Exercise aim: Find the line with "iba creciendo en" in the entries below, then output every line from it down to the line with "Metoderne (5, 38, 73, 56)", exactly and with no pictures.

-=-=-=-=-

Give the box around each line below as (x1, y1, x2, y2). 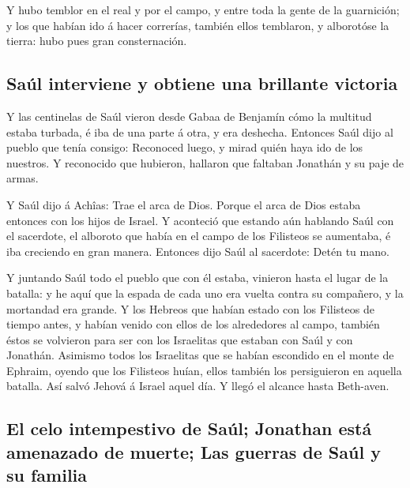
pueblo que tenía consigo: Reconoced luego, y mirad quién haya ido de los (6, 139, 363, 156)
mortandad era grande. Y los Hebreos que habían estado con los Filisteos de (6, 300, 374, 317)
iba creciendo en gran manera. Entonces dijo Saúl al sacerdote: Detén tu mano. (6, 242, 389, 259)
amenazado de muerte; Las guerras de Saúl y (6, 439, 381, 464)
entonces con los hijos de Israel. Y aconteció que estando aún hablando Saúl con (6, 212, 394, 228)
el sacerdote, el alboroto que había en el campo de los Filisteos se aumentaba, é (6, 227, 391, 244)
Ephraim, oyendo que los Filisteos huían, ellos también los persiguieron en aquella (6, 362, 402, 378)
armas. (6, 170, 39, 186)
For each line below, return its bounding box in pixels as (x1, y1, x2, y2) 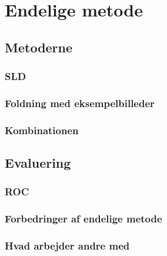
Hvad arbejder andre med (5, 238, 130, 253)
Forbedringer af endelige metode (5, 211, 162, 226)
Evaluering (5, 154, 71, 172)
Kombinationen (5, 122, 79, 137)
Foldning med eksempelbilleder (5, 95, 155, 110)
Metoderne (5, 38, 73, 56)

-=-=-=-=-

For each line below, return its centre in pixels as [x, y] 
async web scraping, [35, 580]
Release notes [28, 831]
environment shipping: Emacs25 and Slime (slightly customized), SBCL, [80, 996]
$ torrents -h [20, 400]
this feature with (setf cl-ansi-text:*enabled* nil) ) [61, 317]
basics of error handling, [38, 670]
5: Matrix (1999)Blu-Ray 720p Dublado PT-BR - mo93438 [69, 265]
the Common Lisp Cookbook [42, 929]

-=-=-=-=-

Exercise result:
iba creciendo en gran manera. Entonces dijo Saúl al sacerdote: Detén tu mano. (6, 242, 389, 259)
amenazado de muerte; Las guerras de Saúl y (6, 439, 381, 464)
entonces con los hijos de Israel. Y aconteció que estando aún hablando Saúl con (6, 212, 394, 228)
el sacerdote, el alboroto que había en el campo de los Filisteos se aumentaba, é (6, 227, 391, 244)
Ephraim, oyendo que los Filisteos huían, ellos también los persiguieron en aquella (6, 362, 402, 378)
armas. (6, 170, 39, 186)
For each line below, return its bounding box in pixels as (x1, y1, x2, y2) 
Hvad arbejder andre med (5, 238, 130, 253)
Forbedringer af endelige metode (5, 211, 162, 226)
Evaluering (5, 154, 71, 172)
Kombinationen (5, 122, 79, 137)
Foldning med eksempelbilleder (5, 95, 155, 110)
Metoderne (5, 38, 73, 56)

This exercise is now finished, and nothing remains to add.